▸ **REQUIRED WORK**:
In the records below, find the line that contains "Answer as (x, y)." and the line that contains "isspec(c) (isexit(c) ||". Set down exactly those lines and every line between them, and nothing more.
——————————
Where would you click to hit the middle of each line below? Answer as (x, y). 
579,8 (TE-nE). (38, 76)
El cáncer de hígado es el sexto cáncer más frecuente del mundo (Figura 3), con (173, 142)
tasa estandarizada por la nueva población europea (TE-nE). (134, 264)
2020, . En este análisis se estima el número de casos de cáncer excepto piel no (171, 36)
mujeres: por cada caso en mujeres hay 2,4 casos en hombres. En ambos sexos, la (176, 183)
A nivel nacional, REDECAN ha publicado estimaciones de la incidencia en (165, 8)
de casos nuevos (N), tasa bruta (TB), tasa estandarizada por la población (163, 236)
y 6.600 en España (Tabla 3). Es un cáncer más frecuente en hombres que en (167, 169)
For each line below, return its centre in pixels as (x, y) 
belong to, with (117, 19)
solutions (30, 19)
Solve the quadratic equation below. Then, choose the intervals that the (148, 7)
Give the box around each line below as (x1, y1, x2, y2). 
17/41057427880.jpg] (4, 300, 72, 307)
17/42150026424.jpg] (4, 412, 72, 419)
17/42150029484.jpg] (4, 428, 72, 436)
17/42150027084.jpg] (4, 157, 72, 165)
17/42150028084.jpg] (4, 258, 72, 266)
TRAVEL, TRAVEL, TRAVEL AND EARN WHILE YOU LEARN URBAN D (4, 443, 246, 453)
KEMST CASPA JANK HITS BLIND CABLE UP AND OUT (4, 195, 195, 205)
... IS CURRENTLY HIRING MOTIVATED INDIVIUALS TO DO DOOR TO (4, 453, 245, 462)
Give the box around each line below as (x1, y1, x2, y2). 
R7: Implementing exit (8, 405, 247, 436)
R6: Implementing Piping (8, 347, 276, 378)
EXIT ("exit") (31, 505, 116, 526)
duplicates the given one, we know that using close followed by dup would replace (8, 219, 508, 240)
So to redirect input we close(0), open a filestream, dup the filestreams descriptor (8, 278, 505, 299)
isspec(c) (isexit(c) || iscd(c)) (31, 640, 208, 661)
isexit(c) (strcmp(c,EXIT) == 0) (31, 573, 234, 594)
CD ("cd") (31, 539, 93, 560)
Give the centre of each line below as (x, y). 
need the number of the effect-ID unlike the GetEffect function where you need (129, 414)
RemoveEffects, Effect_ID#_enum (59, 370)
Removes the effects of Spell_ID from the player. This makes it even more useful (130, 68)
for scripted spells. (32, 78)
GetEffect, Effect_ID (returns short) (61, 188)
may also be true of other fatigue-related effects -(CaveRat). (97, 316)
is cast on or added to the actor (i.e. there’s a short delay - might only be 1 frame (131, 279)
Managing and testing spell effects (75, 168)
——————————
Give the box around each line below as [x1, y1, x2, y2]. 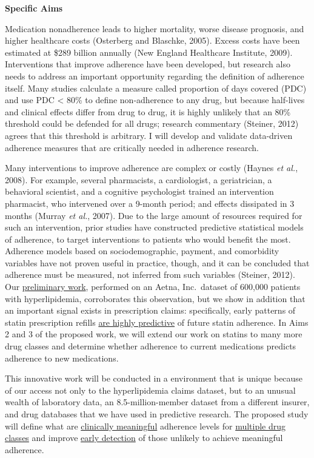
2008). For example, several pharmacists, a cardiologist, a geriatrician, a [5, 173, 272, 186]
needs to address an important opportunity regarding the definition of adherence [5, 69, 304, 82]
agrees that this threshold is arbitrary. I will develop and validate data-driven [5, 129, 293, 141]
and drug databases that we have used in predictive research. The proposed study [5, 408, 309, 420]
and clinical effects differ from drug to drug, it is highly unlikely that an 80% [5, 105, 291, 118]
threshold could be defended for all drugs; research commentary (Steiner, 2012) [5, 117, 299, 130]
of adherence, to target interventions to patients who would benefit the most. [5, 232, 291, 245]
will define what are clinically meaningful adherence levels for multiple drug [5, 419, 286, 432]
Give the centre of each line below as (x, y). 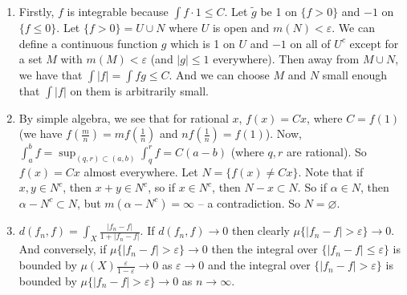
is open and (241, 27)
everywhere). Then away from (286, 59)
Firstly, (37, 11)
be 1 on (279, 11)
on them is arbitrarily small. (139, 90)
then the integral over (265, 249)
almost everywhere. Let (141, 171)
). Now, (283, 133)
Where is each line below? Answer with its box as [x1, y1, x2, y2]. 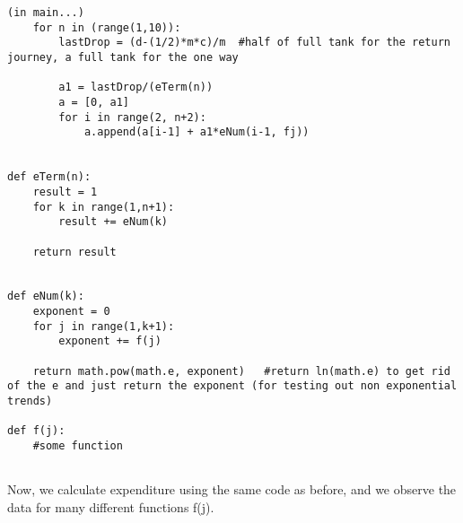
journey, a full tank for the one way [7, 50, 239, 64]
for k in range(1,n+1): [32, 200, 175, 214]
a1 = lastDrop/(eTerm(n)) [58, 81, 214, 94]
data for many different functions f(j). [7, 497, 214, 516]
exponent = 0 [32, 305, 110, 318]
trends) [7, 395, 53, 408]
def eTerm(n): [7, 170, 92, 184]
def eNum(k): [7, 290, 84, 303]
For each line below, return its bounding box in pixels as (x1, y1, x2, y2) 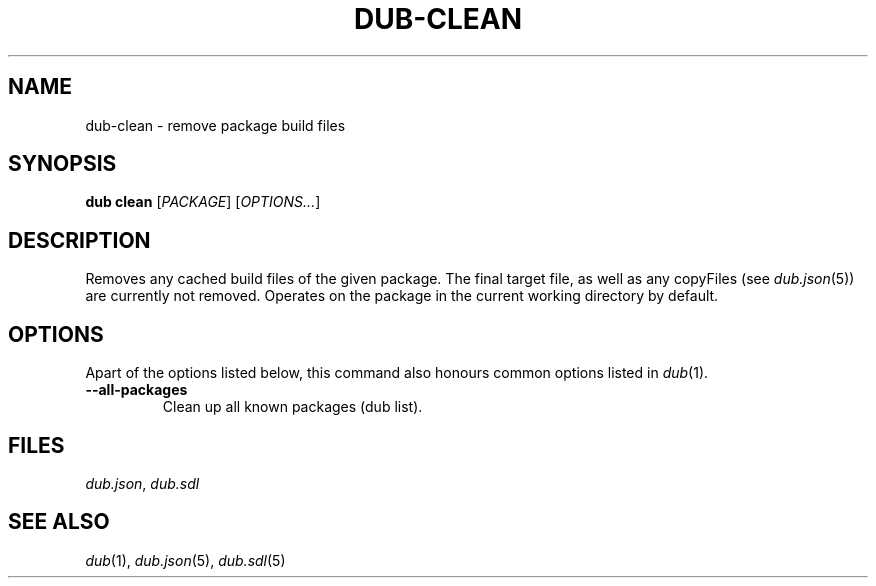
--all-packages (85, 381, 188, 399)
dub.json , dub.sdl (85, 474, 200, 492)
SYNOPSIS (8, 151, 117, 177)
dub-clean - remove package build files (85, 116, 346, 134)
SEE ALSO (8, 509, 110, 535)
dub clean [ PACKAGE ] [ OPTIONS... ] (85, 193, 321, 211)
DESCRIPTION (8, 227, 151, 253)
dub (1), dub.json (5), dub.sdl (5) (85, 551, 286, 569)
——————————
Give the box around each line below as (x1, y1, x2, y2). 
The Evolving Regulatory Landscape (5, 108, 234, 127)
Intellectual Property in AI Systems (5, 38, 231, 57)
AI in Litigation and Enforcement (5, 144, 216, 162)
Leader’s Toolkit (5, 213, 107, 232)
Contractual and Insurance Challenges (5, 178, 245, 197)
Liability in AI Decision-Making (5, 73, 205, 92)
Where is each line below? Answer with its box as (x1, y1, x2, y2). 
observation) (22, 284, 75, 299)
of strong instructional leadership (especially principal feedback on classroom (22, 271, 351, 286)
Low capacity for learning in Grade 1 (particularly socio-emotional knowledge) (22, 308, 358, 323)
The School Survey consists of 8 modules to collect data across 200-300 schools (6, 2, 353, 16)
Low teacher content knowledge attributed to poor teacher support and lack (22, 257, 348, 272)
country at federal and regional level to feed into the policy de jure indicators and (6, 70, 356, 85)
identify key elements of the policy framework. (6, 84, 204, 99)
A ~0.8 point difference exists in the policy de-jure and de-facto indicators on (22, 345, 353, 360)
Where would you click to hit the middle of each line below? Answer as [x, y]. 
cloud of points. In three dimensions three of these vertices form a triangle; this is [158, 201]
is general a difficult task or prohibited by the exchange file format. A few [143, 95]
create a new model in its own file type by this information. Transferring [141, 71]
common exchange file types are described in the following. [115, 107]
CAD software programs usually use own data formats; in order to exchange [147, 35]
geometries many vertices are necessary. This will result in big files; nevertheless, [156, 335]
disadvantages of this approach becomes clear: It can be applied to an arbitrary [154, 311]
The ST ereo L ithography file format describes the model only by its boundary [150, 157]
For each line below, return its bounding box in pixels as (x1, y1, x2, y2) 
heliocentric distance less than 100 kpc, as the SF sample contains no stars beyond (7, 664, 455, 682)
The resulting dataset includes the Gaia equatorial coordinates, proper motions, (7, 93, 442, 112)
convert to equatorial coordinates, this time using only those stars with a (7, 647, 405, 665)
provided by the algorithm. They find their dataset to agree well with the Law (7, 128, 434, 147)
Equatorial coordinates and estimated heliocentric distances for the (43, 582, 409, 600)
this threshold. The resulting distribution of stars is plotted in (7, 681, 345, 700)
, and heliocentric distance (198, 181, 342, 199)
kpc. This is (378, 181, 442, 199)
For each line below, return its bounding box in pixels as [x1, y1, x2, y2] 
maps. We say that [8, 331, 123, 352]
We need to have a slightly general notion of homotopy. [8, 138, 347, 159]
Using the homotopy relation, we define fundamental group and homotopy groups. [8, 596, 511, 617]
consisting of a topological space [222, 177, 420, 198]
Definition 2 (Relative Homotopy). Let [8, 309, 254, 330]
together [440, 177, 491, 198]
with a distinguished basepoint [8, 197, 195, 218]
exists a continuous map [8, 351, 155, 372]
——————————
▸ **RESPONSE TO THE TASK**:
Where would you click to hit the middle of each line below? Answer as (x, y). 
579,8 (TE-nE). (38, 76)
El cáncer de hígado es el sexto cáncer más frecuente del mundo (Figura 3), con (173, 142)
tasa estandarizada por la nueva población europea (TE-nE). (134, 264)
2020, . En este análisis se estima el número de casos de cáncer excepto piel no (171, 36)
mujeres: por cada caso en mujeres hay 2,4 casos en hombres. En ambos sexos, la (176, 183)
A nivel nacional, REDECAN ha publicado estimaciones de la incidencia en (165, 8)
de casos nuevos (N), tasa bruta (TB), tasa estandarizada por la población (163, 236)
y 6.600 en España (Tabla 3). Es un cáncer más frecuente en hombres que en (167, 169)
For each line below, return its centre in pixels as (x, y) 
belong to, with (117, 19)
solutions (30, 19)
Solve the quadratic equation below. Then, choose the intervals that the (148, 7)
Give the box around each line below as (x1, y1, x2, y2). 
17/41057427880.jpg] (4, 300, 72, 307)
17/42150026424.jpg] (4, 412, 72, 419)
17/42150029484.jpg] (4, 428, 72, 436)
17/42150027084.jpg] (4, 157, 72, 165)
17/42150028084.jpg] (4, 258, 72, 266)
TRAVEL, TRAVEL, TRAVEL AND EARN WHILE YOU LEARN URBAN D (4, 443, 246, 453)
KEMST CASPA JANK HITS BLIND CABLE UP AND OUT (4, 195, 195, 205)
... IS CURRENTLY HIRING MOTIVATED INDIVIUALS TO DO DOOR TO (4, 453, 245, 462)
Give the box around each line below as (x1, y1, x2, y2). 
R7: Implementing exit (8, 405, 247, 436)
R6: Implementing Piping (8, 347, 276, 378)
EXIT ("exit") (31, 505, 116, 526)
duplicates the given one, we know that using close followed by dup would replace (8, 219, 508, 240)
So to redirect input we close(0), open a filestream, dup the filestreams descriptor (8, 278, 505, 299)
isspec(c) (isexit(c) || iscd(c)) (31, 640, 208, 661)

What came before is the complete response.